**What to work on:**
Of the entries below, return only those lines from the line with "façon performante un" to the line with "essentiel tant pour", exactly, both included.

─── Provided records ───

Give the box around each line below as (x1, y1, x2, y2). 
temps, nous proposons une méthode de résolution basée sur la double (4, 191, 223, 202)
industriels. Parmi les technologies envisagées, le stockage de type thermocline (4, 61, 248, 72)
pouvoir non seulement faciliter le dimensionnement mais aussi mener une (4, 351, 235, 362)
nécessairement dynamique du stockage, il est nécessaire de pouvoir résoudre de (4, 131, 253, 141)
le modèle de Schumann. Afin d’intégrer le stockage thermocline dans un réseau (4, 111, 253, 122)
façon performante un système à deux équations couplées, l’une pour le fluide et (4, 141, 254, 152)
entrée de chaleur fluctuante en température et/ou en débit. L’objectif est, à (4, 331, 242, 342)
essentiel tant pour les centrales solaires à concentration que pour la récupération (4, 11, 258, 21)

───
─── Provided records ───

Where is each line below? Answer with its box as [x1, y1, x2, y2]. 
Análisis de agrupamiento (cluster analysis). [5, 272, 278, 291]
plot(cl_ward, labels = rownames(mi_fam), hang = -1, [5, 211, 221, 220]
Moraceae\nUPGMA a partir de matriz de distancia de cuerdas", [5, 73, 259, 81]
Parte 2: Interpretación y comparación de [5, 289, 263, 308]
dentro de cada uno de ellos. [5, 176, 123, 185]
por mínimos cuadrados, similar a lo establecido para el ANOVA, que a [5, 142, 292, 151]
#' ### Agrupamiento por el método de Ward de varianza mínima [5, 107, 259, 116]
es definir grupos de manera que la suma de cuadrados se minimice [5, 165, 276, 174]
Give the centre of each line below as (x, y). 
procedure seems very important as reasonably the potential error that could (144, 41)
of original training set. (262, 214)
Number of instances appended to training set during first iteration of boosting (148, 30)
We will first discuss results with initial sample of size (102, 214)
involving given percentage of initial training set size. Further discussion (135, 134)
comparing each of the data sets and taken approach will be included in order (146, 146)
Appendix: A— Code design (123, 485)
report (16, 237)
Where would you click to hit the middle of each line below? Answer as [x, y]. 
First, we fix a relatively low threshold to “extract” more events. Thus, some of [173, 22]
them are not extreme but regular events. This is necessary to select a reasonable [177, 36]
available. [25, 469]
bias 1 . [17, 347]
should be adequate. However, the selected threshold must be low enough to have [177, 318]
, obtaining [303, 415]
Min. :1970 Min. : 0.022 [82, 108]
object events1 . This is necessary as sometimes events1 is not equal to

───

**Expected answer:**
façon performante un système à deux équations couplées, l’une pour le fluide et (4, 141, 254, 152)
entrée de chaleur fluctuante en température et/ou en débit. L’objectif est, à (4, 331, 242, 342)
essentiel tant pour les centrales solaires à concentration que pour la récupération (4, 11, 258, 21)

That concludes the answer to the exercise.